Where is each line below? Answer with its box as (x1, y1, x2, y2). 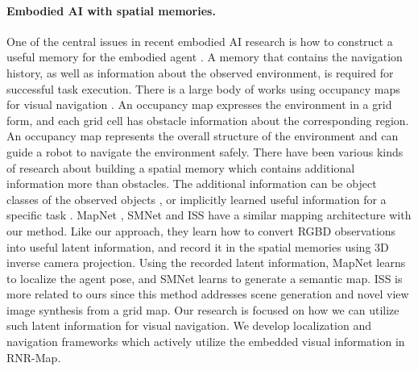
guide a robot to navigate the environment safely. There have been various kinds (6, 143, 404, 160)
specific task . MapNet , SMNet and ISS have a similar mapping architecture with (6, 206, 412, 223)
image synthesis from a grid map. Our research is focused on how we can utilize (6, 301, 399, 318)
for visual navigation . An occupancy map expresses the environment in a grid (6, 96, 392, 113)
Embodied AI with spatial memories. (6, 2, 216, 19)
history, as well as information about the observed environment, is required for (6, 64, 394, 81)
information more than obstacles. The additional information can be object (6, 175, 377, 192)
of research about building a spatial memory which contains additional (6, 159, 355, 176)
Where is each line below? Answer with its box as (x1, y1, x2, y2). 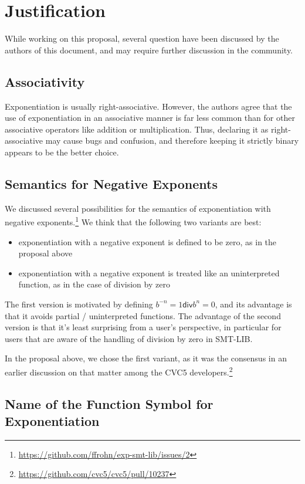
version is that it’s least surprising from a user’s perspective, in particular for (5, 321, 282, 333)
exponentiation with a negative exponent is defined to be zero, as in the (18, 235, 277, 248)
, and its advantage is (215, 297, 292, 310)
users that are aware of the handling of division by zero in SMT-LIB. (5, 332, 253, 344)
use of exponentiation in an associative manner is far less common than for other (5, 111, 295, 124)
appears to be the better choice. (5, 145, 119, 158)
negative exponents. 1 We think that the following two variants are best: (5, 214, 262, 228)
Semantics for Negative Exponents (5, 174, 218, 192)
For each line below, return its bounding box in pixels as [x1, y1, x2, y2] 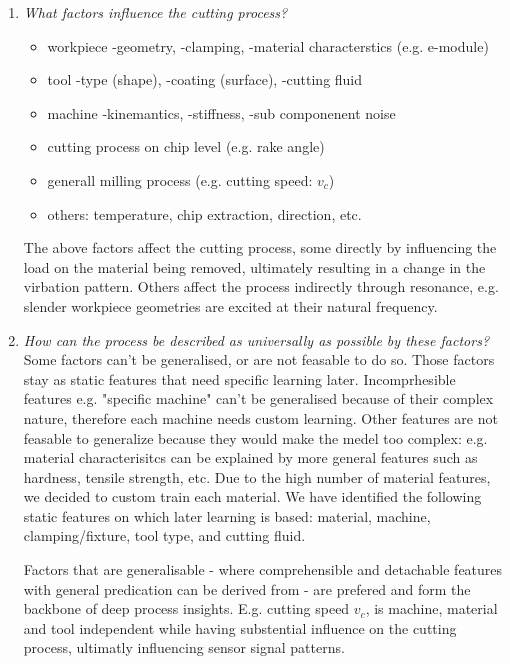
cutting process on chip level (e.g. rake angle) [47, 136, 325, 157]
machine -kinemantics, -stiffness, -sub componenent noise [47, 102, 396, 123]
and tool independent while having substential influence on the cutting [23, 617, 457, 638]
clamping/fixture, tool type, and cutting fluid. [23, 525, 306, 546]
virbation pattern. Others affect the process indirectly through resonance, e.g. [23, 276, 499, 297]
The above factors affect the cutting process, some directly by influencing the [23, 237, 497, 258]
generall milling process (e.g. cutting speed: [47, 169, 313, 190]
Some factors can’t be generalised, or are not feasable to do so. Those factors [23, 349, 495, 370]
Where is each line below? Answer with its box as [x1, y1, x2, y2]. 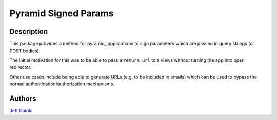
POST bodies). [9, 47, 41, 54]
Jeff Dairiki [9, 107, 33, 113]
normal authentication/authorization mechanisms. [9, 81, 115, 87]
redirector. [9, 64, 32, 70]
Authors [9, 94, 36, 103]
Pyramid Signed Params [9, 8, 114, 19]
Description [9, 27, 48, 36]
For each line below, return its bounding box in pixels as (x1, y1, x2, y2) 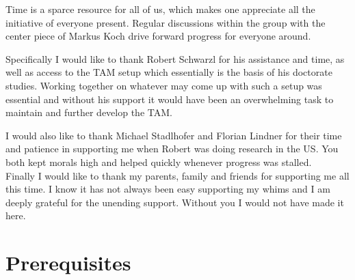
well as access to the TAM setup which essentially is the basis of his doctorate (5, 65, 332, 79)
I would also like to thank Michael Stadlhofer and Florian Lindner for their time (5, 128, 342, 142)
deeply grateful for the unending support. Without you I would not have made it (5, 195, 344, 209)
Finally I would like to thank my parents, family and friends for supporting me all (5, 168, 350, 182)
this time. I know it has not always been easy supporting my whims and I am (5, 182, 330, 196)
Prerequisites (5, 249, 131, 277)
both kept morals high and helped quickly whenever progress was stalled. (5, 154, 312, 169)
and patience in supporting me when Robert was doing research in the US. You (5, 141, 339, 156)
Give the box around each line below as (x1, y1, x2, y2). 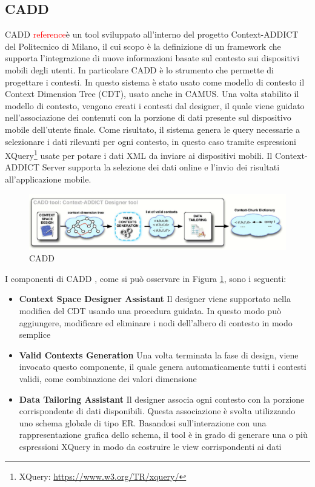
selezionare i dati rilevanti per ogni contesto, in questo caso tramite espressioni (5, 135, 296, 147)
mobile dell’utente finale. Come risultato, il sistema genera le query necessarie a (5, 123, 300, 135)
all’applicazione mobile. (5, 172, 91, 185)
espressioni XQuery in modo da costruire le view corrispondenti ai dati (19, 440, 282, 452)
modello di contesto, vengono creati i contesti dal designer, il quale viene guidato (5, 99, 305, 112)
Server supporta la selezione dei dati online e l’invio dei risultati (42, 161, 280, 173)
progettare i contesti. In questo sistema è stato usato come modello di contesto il (5, 75, 305, 88)
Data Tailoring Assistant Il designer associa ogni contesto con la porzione (19, 392, 305, 405)
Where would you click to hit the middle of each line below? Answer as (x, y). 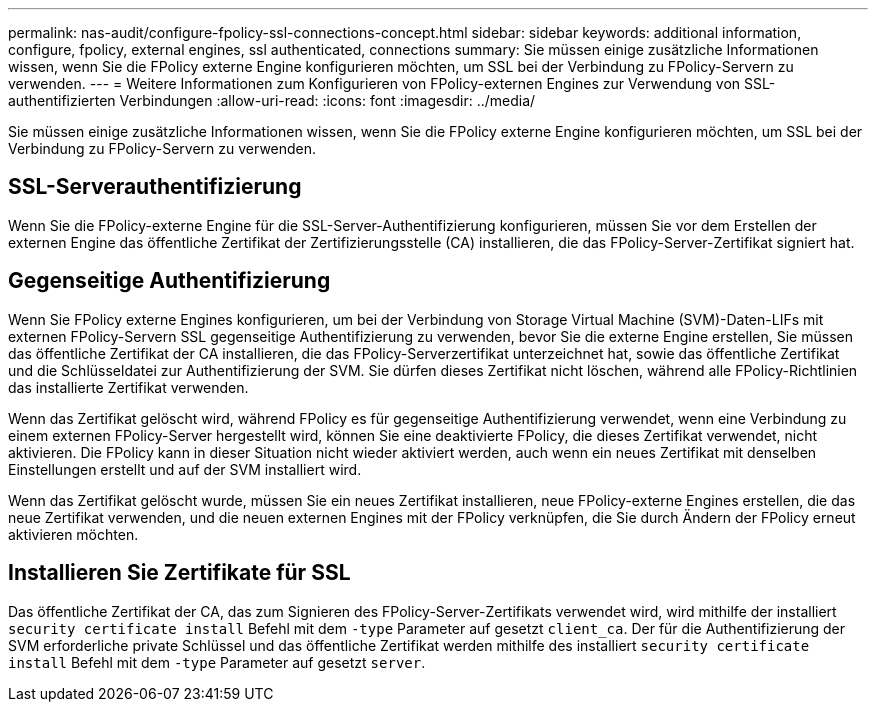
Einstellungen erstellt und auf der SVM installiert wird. (185, 469)
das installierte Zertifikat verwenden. (128, 387)
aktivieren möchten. (73, 534)
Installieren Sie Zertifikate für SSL (179, 573)
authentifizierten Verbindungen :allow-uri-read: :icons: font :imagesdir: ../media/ (272, 100)
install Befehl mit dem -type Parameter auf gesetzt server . (217, 662)
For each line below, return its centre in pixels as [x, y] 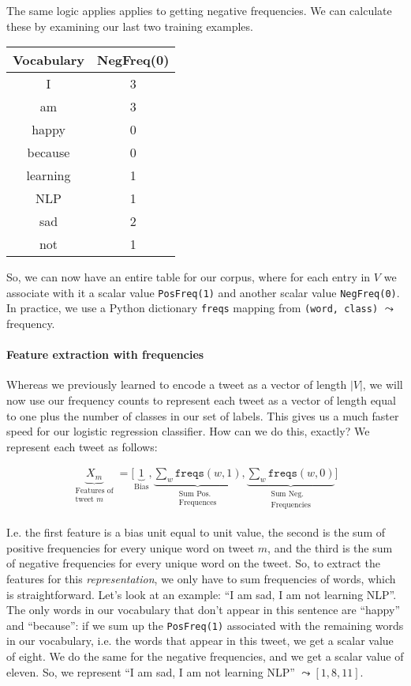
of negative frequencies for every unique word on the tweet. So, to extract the [193, 563]
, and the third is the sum [330, 547]
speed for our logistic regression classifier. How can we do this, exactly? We [188, 431]
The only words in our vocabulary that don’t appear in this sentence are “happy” [204, 610]
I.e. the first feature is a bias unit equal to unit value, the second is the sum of [196, 532]
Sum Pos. [195, 494]
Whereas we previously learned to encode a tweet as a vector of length [177, 384]
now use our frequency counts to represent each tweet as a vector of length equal [201, 400]
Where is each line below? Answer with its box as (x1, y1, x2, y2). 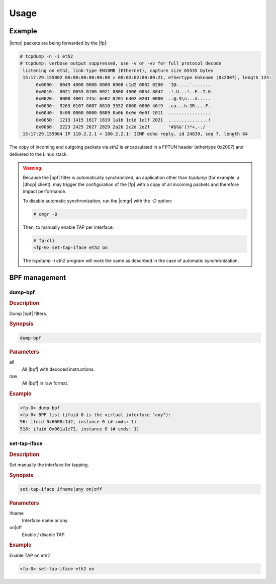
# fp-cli (33, 237, 55, 243)
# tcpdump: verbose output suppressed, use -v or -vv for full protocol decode (20, 60, 222, 67)
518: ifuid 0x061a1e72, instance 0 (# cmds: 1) (20, 426, 139, 432)
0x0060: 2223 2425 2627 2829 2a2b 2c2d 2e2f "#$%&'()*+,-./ (36, 124, 206, 129)
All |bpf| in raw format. (22, 380, 69, 386)
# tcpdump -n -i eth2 (20, 53, 73, 59)
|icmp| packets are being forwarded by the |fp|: (9, 40, 108, 46)
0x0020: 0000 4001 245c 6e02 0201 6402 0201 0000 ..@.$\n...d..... (36, 96, 211, 102)
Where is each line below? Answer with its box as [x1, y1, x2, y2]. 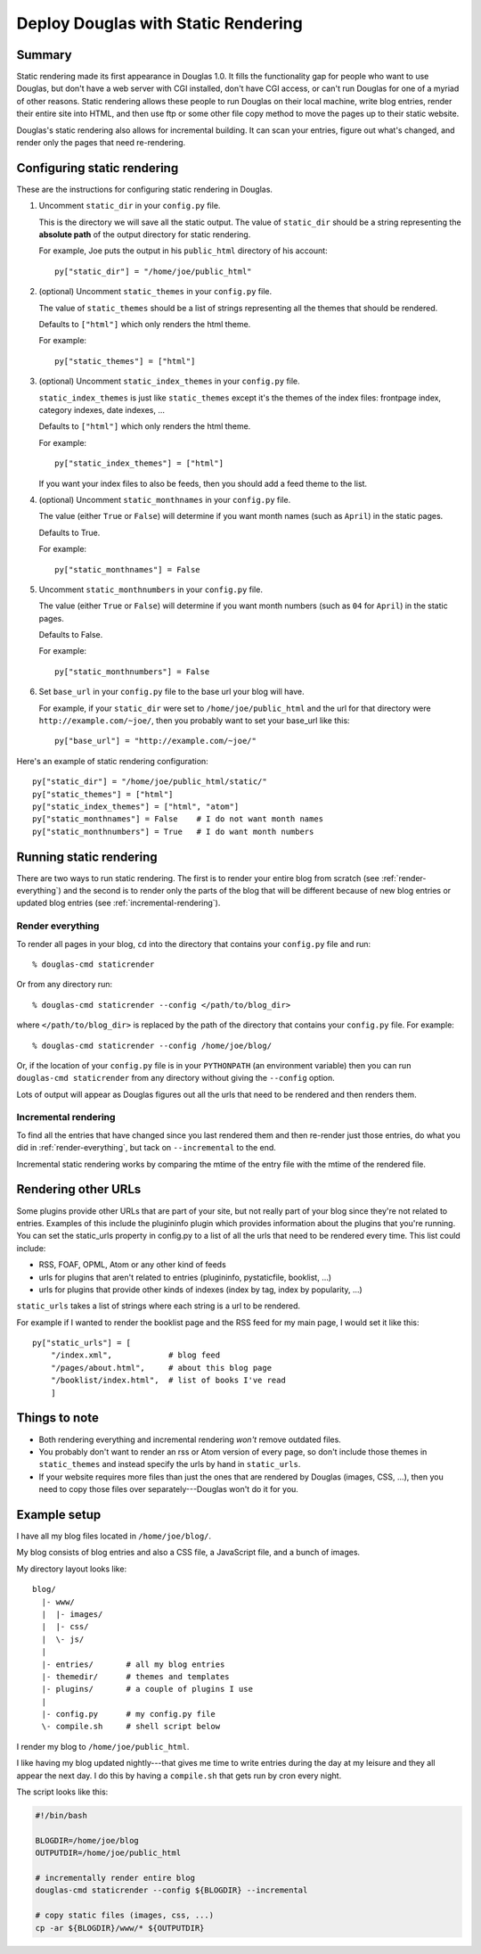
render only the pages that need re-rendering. [16, 137, 186, 148]
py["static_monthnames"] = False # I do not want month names [32, 814, 324, 824]
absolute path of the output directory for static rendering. [38, 229, 251, 240]
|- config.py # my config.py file [41, 1709, 216, 1719]
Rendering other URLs [16, 1182, 142, 1197]
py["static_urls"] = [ [32, 1338, 132, 1348]
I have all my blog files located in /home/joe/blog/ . [16, 1530, 212, 1541]
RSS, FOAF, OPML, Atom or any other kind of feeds [38, 1259, 226, 1270]
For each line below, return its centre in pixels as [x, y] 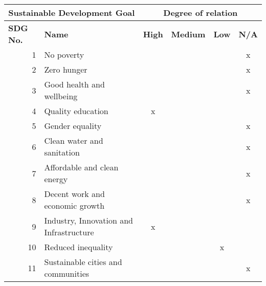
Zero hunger [66, 69]
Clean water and [74, 140]
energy [56, 179]
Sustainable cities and [83, 262]
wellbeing [61, 96]
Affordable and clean [81, 167]
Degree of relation [201, 13]
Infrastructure [69, 232]
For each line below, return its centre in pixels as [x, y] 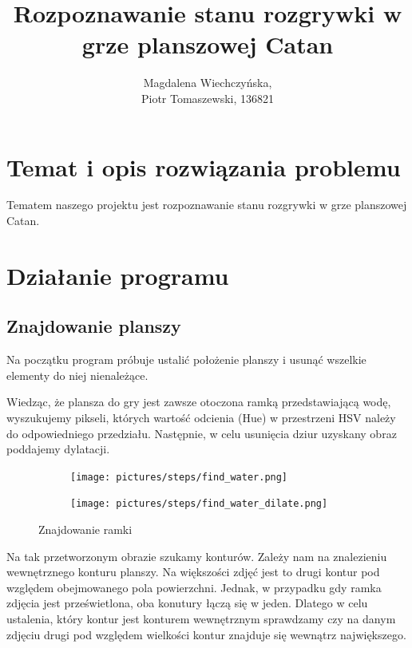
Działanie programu [118, 275]
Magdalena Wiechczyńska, [208, 83]
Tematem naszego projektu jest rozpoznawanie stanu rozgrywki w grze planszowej [207, 205]
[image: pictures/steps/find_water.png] [179, 477]
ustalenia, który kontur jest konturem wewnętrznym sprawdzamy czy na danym [201, 619]
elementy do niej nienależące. [77, 375]
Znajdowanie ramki [85, 529]
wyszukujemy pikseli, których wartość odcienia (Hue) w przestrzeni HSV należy [201, 417]
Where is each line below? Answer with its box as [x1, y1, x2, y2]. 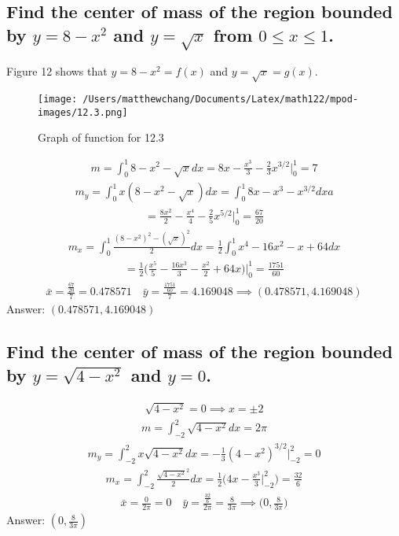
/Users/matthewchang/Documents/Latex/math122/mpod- [82, 94, 359, 105]
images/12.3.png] [38, 106, 128, 118]
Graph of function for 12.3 [38, 129, 164, 146]
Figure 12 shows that [6, 63, 108, 79]
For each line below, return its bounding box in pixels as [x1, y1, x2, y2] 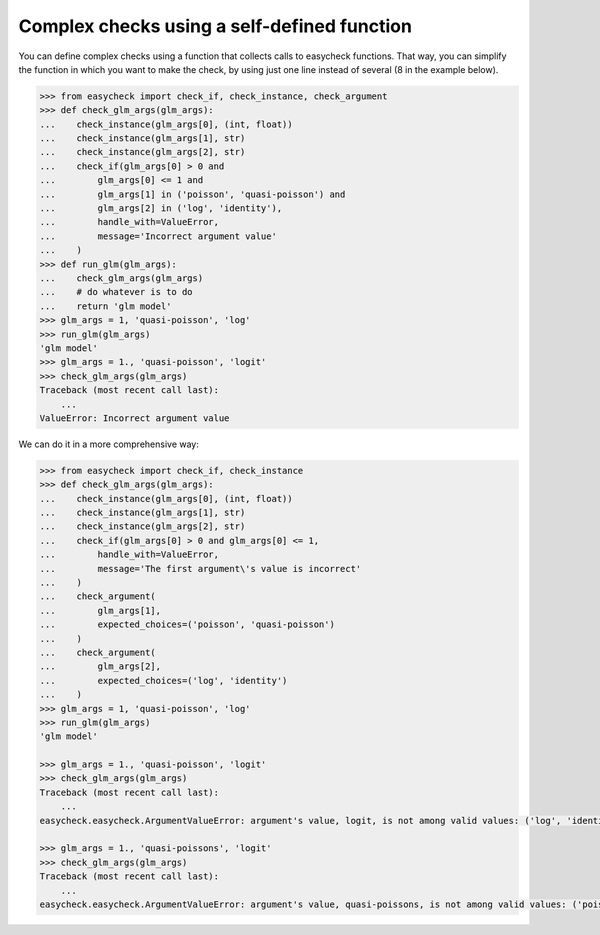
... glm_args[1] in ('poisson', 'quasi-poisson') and [39, 188, 346, 200]
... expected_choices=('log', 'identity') [39, 675, 288, 686]
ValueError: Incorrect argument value [39, 412, 230, 424]
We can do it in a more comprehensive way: [18, 438, 200, 450]
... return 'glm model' [39, 300, 172, 312]
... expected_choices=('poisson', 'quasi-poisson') [39, 619, 335, 630]
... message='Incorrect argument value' [39, 230, 277, 242]
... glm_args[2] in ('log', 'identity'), [39, 203, 283, 214]
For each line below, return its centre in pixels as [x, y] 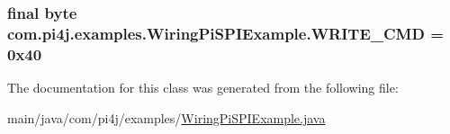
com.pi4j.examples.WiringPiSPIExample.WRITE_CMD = [225, 33]
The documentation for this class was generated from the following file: [203, 88]
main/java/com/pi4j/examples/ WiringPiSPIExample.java [166, 117]
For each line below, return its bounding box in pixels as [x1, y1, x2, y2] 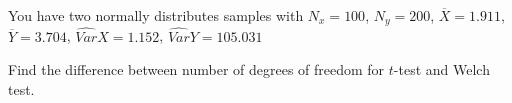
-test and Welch [393, 59, 490, 80]
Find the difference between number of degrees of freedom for [8, 59, 385, 80]
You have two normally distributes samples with [8, 5, 304, 25]
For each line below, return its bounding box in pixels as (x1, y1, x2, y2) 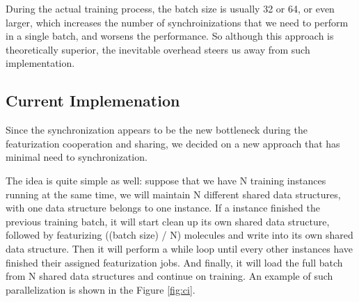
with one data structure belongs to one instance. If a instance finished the (6, 200, 320, 215)
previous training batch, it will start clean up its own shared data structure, (6, 214, 330, 228)
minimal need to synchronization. (6, 150, 147, 164)
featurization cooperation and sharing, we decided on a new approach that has (6, 136, 340, 150)
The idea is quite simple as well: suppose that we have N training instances (6, 173, 326, 187)
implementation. (6, 56, 75, 70)
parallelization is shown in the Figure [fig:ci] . (6, 282, 196, 296)
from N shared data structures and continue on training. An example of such (6, 269, 333, 283)
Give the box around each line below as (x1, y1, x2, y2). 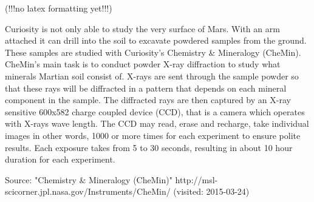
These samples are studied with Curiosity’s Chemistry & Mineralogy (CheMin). (5, 45, 301, 58)
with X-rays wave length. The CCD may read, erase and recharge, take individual (5, 117, 309, 130)
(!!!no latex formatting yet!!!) (5, 2, 112, 14)
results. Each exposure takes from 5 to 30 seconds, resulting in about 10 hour (5, 141, 293, 153)
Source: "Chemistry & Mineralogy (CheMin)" (5, 173, 172, 186)
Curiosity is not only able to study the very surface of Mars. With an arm (5, 22, 280, 35)
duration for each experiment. (5, 153, 115, 166)
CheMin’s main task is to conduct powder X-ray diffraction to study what (5, 58, 281, 70)
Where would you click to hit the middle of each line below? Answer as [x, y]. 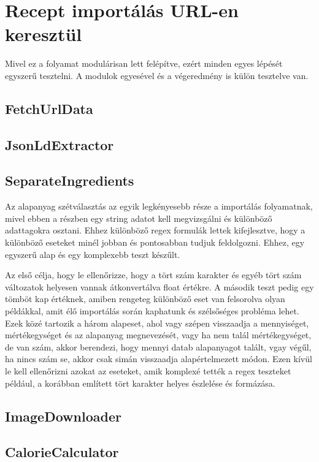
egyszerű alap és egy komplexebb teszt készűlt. [93, 254]
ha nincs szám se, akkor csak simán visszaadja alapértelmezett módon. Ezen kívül [159, 359]
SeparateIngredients [70, 180]
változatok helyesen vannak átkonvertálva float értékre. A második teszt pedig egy [159, 286]
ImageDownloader [63, 416]
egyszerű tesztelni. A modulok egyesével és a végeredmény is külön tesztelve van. [157, 75]
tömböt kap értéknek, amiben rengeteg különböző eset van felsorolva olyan [145, 299]
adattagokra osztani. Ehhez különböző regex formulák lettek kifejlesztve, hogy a [155, 230]
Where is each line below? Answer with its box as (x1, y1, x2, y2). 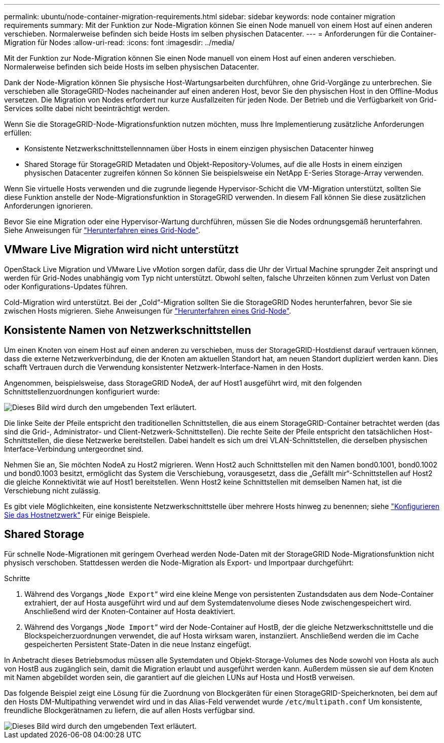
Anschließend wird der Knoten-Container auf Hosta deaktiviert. (24, 606, 236, 616)
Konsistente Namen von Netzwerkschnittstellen (4, 324, 251, 337)
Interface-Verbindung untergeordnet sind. (4, 444, 143, 453)
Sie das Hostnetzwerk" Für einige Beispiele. (4, 510, 150, 519)
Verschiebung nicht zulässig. (4, 486, 100, 495)
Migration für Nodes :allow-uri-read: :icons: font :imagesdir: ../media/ (4, 38, 235, 47)
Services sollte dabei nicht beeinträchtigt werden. (4, 104, 170, 113)
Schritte (4, 573, 30, 583)
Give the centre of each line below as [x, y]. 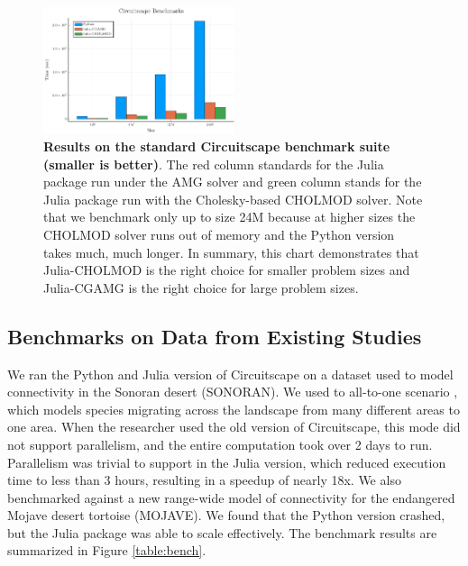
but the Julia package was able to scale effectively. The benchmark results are [222, 532]
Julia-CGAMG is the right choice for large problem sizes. [201, 287]
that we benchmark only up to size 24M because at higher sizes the [229, 217]
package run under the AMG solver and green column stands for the [233, 182]
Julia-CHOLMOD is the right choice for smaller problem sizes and [227, 270]
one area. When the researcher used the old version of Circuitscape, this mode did [234, 427]
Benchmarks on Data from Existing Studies [215, 336]
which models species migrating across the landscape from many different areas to [234, 409]
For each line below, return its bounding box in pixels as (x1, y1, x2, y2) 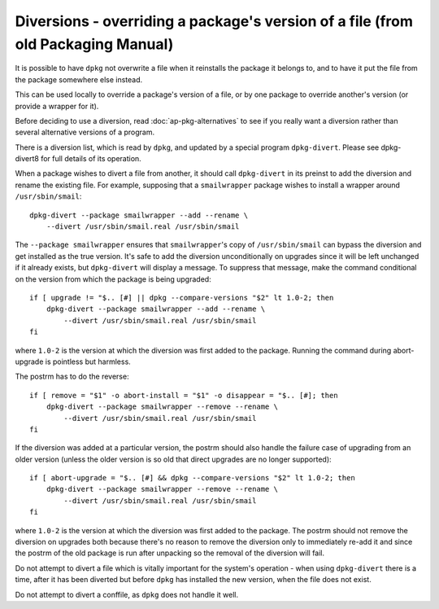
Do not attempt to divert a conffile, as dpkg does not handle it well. (15, 589, 239, 599)
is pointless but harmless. (45, 357, 132, 366)
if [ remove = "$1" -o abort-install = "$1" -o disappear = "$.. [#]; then (29, 391, 338, 400)
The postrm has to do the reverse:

..............................

Exactly reproduce the run of lines from the start of the listing through the line with "clamping/fixture, tool type, and", inclusive; pictures are not copied.

## Task solution
Where is each line below? Answer with its box as (x1, y1, x2, y2). 
guide a robot to navigate the environment safely. There have been various kinds (6, 143, 404, 160)
specific task . MapNet , SMNet and ISS have a similar mapping architecture with (6, 206, 412, 223)
image synthesis from a grid map. Our research is focused on how we can utilize (6, 301, 399, 318)
for visual navigation . An occupancy map expresses the environment in a grid (6, 96, 392, 113)
Embodied AI with spatial memories. (6, 2, 216, 19)
history, as well as information about the observed environment, is required for (6, 64, 394, 81)
information more than obstacles. The additional information can be object (6, 175, 377, 192)
of research about building a spatial memory which contains additional (6, 159, 355, 176)
Where is each line below? Answer with its box as (x1, y1, x2, y2). 
version is that it’s least surprising from a user’s perspective, in particular for (5, 321, 282, 333)
exponentiation with a negative exponent is defined to be zero, as in the (18, 235, 277, 248)
, and its advantage is (215, 297, 292, 310)
users that are aware of the handling of division by zero in SMT-LIB. (5, 332, 253, 344)
use of exponentiation in an associative manner is far less common than for other (5, 111, 295, 124)
appears to be the better choice. (5, 145, 119, 158)
negative exponents. 1 We think that the following two variants are best: (5, 214, 262, 228)
Semantics for Negative Exponents (5, 174, 218, 192)
For each line below, return its bounding box in pixels as [x1, y1, x2, y2] 
cutting process on chip level (e.g. rake angle) [47, 136, 325, 157]
machine -kinemantics, -stiffness, -sub componenent noise [47, 102, 396, 123]
and tool independent while having substential influence on the cutting [23, 617, 457, 638]
clamping/fixture, tool type, and cutting fluid. [23, 525, 306, 546]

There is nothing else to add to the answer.